Works for 2 pianos (and percussion)
Thorson & Thurber (pianos)
Download only
Label: 1equalmusic
Recording details: Various dates
Various recording venues
Engineered by Various engineers
Release date: February 2014
Total duration: 44 minutes 49 seconds

Cover artwork: Horizont by Gitte Reinwald (b1960)
 

1equalmusic expands the catalogue with a survey of two-piano works by Adrian Jack, also known as a music critic, scriptwriter for the BBC, and director of the influential MusICA series. The pieces cover a wide range of character from bellicose brilliance to empyrean serenity, and they are played with intensity and total commitment by the duo Thorson & Thurber for whom most of the works were written.

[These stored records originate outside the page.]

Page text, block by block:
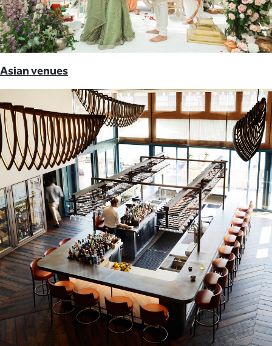
Asian venues
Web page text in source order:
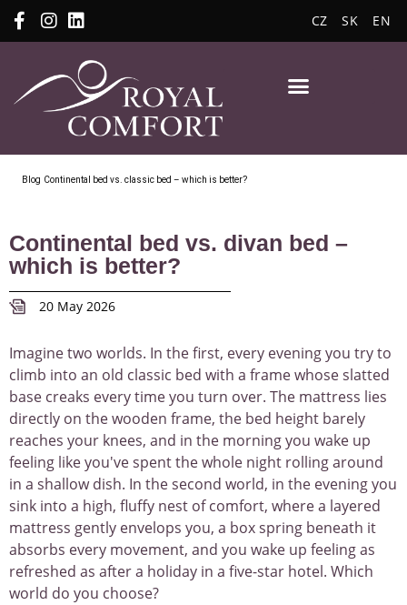
CZ SK EN
Blog Continental bed vs. classic bed – which is better?
Continental bed vs. divan bed –
which is better?
20 May 2026
Imagine two worlds. In the first, every evening you try to
climb into an old classic bed with a frame whose slatted
base creaks every time you turn over. The mattress lies
directly on the wooden frame, the bed height barely
reaches your knees, and in the morning you wake up
feeling like you've spent the whole night rolling around
in a shallow dish. In the second world, in the evening you
sink into a high, fluffy nest of comfort, where a layered
mattress gently envelops you, a box spring beneath it
absorbs every movement, and you wake up feeling as
refreshed as after a holiday in a five-star hotel. Which
world do you choose?
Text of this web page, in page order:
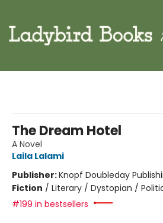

The tracks on this CD follow the order in which the pieces were composed and trace the course, over some fifteen years, of an artistic collaboration with Ingryd Thorson and Julian Thurber, whose enthusiasm and encouragement — not to mention their superb performances — were my main inspiration. Indeed, in the case of Black and Blue (a humorous reference to Debussy’s En blanc et noir), Thorson and Thurber positively demanded more notes. The piece’s somewhat belligerent character could well earn it the description of a ‘bruiser’ and there is just a touch of the blues in it too. Black and Blue was begun in 1988, revised and enlarged during the next two or three years, and given its first performance, in its final form, by Thorson and Thurber in 1993. Cheap Attraction (1990) comes, by contrast, as light relief and was written for a programme that also featured Bartók’s Sonata for two pianos and percussion. I intended to offer no competition with Bartók’s masterpiece. The mood is cool and the two percussionists are employed in adding a light garnish. Tyger! takes its title from William Blake’s famous poem, and was written in 1994 after I had a strange dream in which a real tiger took on the oddly harmless appearance of Blake’s illustration to the poem.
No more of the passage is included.